Your goal: Down to the final line, write out the data below exactly.
:::::
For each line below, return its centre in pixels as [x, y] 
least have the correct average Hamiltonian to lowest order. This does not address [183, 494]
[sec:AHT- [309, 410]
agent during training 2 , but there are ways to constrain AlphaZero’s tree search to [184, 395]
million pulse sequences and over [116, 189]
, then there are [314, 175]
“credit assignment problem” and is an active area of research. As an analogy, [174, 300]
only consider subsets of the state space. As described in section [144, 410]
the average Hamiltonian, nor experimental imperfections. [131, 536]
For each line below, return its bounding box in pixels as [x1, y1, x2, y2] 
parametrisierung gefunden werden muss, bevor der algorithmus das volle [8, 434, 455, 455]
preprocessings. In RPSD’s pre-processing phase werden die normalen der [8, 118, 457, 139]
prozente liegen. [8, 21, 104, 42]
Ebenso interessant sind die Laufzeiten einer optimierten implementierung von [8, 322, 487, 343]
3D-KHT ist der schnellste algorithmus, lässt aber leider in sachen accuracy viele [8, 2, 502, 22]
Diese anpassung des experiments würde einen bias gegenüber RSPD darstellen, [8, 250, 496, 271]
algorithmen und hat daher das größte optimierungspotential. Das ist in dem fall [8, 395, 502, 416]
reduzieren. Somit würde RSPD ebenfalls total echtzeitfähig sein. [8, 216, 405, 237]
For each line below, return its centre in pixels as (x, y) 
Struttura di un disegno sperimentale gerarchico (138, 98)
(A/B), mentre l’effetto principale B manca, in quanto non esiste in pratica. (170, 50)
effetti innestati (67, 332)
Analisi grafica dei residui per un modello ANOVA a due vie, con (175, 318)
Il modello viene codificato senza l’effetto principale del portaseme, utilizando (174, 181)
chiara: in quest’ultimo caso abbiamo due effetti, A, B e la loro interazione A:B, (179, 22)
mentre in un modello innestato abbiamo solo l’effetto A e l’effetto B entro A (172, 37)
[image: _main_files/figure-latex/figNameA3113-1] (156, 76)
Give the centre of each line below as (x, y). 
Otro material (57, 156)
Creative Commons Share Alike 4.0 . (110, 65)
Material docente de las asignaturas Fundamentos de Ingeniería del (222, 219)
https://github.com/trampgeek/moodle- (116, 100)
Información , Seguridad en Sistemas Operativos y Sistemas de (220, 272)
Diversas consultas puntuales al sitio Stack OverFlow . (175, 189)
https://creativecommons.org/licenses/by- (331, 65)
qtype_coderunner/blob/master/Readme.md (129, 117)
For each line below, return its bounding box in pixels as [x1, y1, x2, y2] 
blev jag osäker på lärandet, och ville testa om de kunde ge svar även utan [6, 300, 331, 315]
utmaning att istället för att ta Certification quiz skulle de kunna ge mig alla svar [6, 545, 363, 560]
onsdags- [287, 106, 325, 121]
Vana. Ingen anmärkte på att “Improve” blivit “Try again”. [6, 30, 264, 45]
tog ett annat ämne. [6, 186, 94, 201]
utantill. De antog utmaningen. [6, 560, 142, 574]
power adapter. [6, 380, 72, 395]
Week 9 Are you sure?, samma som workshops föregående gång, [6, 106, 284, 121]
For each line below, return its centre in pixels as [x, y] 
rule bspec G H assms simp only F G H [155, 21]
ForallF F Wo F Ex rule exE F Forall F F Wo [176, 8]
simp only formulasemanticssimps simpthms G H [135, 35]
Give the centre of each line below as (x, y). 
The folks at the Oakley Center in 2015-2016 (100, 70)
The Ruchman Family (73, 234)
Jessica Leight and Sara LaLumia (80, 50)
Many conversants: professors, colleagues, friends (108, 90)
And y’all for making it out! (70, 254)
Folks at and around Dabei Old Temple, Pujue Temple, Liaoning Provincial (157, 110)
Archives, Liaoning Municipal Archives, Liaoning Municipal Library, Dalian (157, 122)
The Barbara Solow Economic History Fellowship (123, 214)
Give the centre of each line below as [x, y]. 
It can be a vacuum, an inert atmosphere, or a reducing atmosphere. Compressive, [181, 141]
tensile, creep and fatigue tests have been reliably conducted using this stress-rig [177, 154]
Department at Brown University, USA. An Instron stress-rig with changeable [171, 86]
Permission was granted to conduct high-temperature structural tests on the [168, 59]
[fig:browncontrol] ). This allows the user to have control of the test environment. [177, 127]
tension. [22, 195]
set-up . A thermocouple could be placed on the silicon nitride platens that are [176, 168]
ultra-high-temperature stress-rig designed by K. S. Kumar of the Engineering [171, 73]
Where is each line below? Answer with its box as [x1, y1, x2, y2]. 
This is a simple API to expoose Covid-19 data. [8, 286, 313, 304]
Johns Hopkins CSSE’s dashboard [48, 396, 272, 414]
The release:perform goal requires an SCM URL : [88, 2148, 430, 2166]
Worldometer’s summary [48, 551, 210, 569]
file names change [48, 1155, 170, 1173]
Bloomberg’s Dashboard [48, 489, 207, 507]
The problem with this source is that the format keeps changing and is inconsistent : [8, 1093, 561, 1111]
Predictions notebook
:::::
Your response:
For each line below, return its centre in pixels as [x, y] 
least have the correct average Hamiltonian to lowest order. This does not address [183, 494]
[sec:AHT- [309, 410]
agent during training 2 , but there are ways to constrain AlphaZero’s tree search to [184, 395]
million pulse sequences and over [116, 189]
, then there are [314, 175]
“credit assignment problem” and is an active area of research. As an analogy, [174, 300]
only consider subsets of the state space. As described in section [144, 410]
the average Hamiltonian, nor experimental imperfections. [131, 536]
For each line below, return its bounding box in pixels as [x1, y1, x2, y2] 
parametrisierung gefunden werden muss, bevor der algorithmus das volle [8, 434, 455, 455]
preprocessings. In RPSD’s pre-processing phase werden die normalen der [8, 118, 457, 139]
prozente liegen. [8, 21, 104, 42]
Ebenso interessant sind die Laufzeiten einer optimierten implementierung von [8, 322, 487, 343]
3D-KHT ist der schnellste algorithmus, lässt aber leider in sachen accuracy viele [8, 2, 502, 22]
Diese anpassung des experiments würde einen bias gegenüber RSPD darstellen, [8, 250, 496, 271]
algorithmen und hat daher das größte optimierungspotential. Das ist in dem fall [8, 395, 502, 416]
reduzieren. Somit würde RSPD ebenfalls total echtzeitfähig sein. [8, 216, 405, 237]
For each line below, return its centre in pixels as (x, y) 
Struttura di un disegno sperimentale gerarchico (138, 98)
(A/B), mentre l’effetto principale B manca, in quanto non esiste in pratica. (170, 50)
effetti innestati (67, 332)
Analisi grafica dei residui per un modello ANOVA a due vie, con (175, 318)
Il modello viene codificato senza l’effetto principale del portaseme, utilizando (174, 181)
chiara: in quest’ultimo caso abbiamo due effetti, A, B e la loro interazione A:B, (179, 22)
mentre in un modello innestato abbiamo solo l’effetto A e l’effetto B entro A (172, 37)
[image: _main_files/figure-latex/figNameA3113-1] (156, 76)
Give the centre of each line below as (x, y). 
Otro material (57, 156)
Creative Commons Share Alike 4.0 . (110, 65)
Material docente de las asignaturas Fundamentos de Ingeniería del (222, 219)
https://github.com/trampgeek/moodle- (116, 100)
Información , Seguridad en Sistemas Operativos y Sistemas de (220, 272)
Diversas consultas puntuales al sitio Stack OverFlow . (175, 189)
https://creativecommons.org/licenses/by- (331, 65)
qtype_coderunner/blob/master/Readme.md (129, 117)
For each line below, return its bounding box in pixels as [x1, y1, x2, y2] 
blev jag osäker på lärandet, och ville testa om de kunde ge svar även utan [6, 300, 331, 315]
utmaning att istället för att ta Certification quiz skulle de kunna ge mig alla svar [6, 545, 363, 560]
onsdags- [287, 106, 325, 121]
Vana. Ingen anmärkte på att “Improve” blivit “Try again”. [6, 30, 264, 45]
tog ett annat ämne. [6, 186, 94, 201]
utantill. De antog utmaningen. [6, 560, 142, 574]
power adapter. [6, 380, 72, 395]
Week 9 Are you sure?, samma som workshops föregående gång, [6, 106, 284, 121]
For each line below, return its centre in pixels as [x, y] 
rule bspec G H assms simp only F G H [155, 21]
ForallF F Wo F Ex rule exE F Forall F F Wo [176, 8]
simp only formulasemanticssimps simpthms G H [135, 35]
Give the centre of each line below as (x, y). 
The folks at the Oakley Center in 2015-2016 (100, 70)
The Ruchman Family (73, 234)
Jessica Leight and Sara LaLumia (80, 50)
Many conversants: professors, colleagues, friends (108, 90)
And y’all for making it out! (70, 254)
Folks at and around Dabei Old Temple, Pujue Temple, Liaoning Provincial (157, 110)
Archives, Liaoning Municipal Archives, Liaoning Municipal Library, Dalian (157, 122)
The Barbara Solow Economic History Fellowship (123, 214)
Give the centre of each line below as [x, y]. 
It can be a vacuum, an inert atmosphere, or a reducing atmosphere. Compressive, [181, 141]
tensile, creep and fatigue tests have been reliably conducted using this stress-rig [177, 154]
Department at Brown University, USA. An Instron stress-rig with changeable [171, 86]
Permission was granted to conduct high-temperature structural tests on the [168, 59]
[fig:browncontrol] ). This allows the user to have control of the test environment. [177, 127]
tension. [22, 195]
set-up . A thermocouple could be placed on the silicon nitride platens that are [176, 168]
ultra-high-temperature stress-rig designed by K. S. Kumar of the Engineering [171, 73]
Where is each line below? Answer with its box as [x1, y1, x2, y2]. 
This is a simple API to expoose Covid-19 data. [8, 286, 313, 304]
Johns Hopkins CSSE’s dashboard [48, 396, 272, 414]
The release:perform goal requires an SCM URL : [88, 2148, 430, 2166]
Worldometer’s summary [48, 551, 210, 569]
file names change [48, 1155, 170, 1173]
Bloomberg’s Dashboard [48, 489, 207, 507]
The problem with this source is that the format keeps changing and is inconsistent : [8, 1093, 561, 1111]
Predictions notebook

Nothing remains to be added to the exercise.